As a child of thirteen and fourteen, I found my bedroom overrun with lab rats, and more or less as an afterthought — I had no other use for them, not being particularly attracted to vivisection and the like — built a few mazes to study rat behavior.

One item stood out clearly in my observations of dozens of rats stumbling, bumping and sniffing their way toward their final reward as they learned to synthesize experiential data through a primitive form of deduction…or didn’t learn, and nearly starved to death.

I discovered, independently of texts on behavioral sciences, something which I later learned was by convention called maze brightness, which could be defined for the moment as “becoming able to find new paths through the maze toward the reward-point through sheer repetition”, from which we could, if we weren’t overly concerned about how far we could quantum leap, deduce that some rats eventually become aware of the general rules of maze construction, of course only on a purely subjective-instinctive nose-and-gut level.

I discovered through this a special learning process which could enable the rat to solve not only one known maze but virtually any maze it may thereafter happen to encounter by accident or design.

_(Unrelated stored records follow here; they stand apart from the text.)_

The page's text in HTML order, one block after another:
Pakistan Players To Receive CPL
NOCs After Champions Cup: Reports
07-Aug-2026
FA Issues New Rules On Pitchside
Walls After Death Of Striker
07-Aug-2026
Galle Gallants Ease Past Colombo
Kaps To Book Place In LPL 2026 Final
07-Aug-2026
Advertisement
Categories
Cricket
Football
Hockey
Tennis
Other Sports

I also concluded, probably rightly, that such a rat would, eventually — having blundered its way through a sufficient number of mazes — in spite of itself, begin to dimly recognize the inescapable fact that it is in a maze and that moreover, it cannot — at least by present means — remove itself to parts unknown.

Once this first all-important recognition has been achieved, without which nothing further is possible in any direction except down, it can begin to perceive and analyze its surroundings as they actually are, and not as its unexamined fears and perceptual occlusions have caused it to imagine them to be.

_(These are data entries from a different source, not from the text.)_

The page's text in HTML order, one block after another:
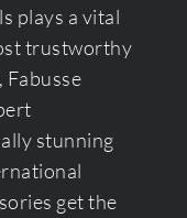
plays a vital
trustworthy
Fabusse
stunning
get the
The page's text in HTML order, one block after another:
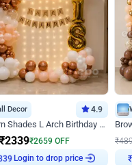
Decor 4.9
Modern Shades L Arch Birthday Decor with Lights
₹2339₹2659 OFF
Login to drop price
₹
₹
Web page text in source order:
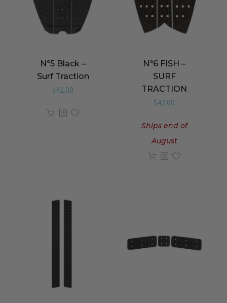
Nº5 Black –
Surf Traction
$42.00
Nº6 FISH –
SURF
TRACTION
$42.00
Ships end of
August
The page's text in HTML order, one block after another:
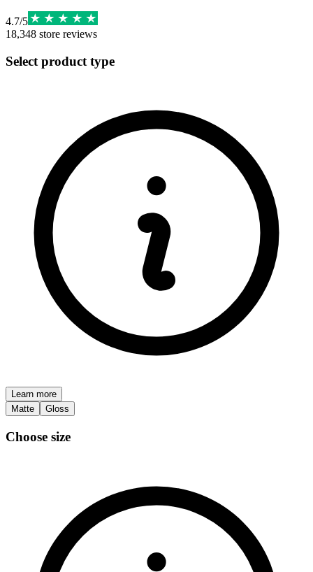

Because the perceptual-emotional will have, for the moment, been resolved, it will no longer exhibit the compulsion to maintain a self-constructed veil of confusion and disorientation.

One would think the thrill of observing that single rat, which out of dozens, suddenly gave indications of having become aware of the maze would soon pall, but au contraire…the excitement of this simple yet magnificent discovery never failed to strike me as anything less than downright apotheotic*, and any behavioral scientist worth his or her weight in potassium nitrate who says anything different is spouting pure scoria*.

A rat achieves maze brightness, and its eyes seem somehow at once both older and younger; general posture and behavior toward the environment and toward itself show radical signs of alteration. It seems less frantic, more self-assured, and noticeably less self-destructive.

At the same time, one can see visible signs of excitement as a new sense of freedom descends overwhelmingly upon it, the same sense of freedom which humans who have discovered what they call “enlightenment” experience.

E.J. Gold is a good storyteller, and I’ve just ordered two more of his books, Practical Work on the Self and The Human Biological Machine As a Transformational Apparatus. The book group I joined has already read them, so I have some catching up to do.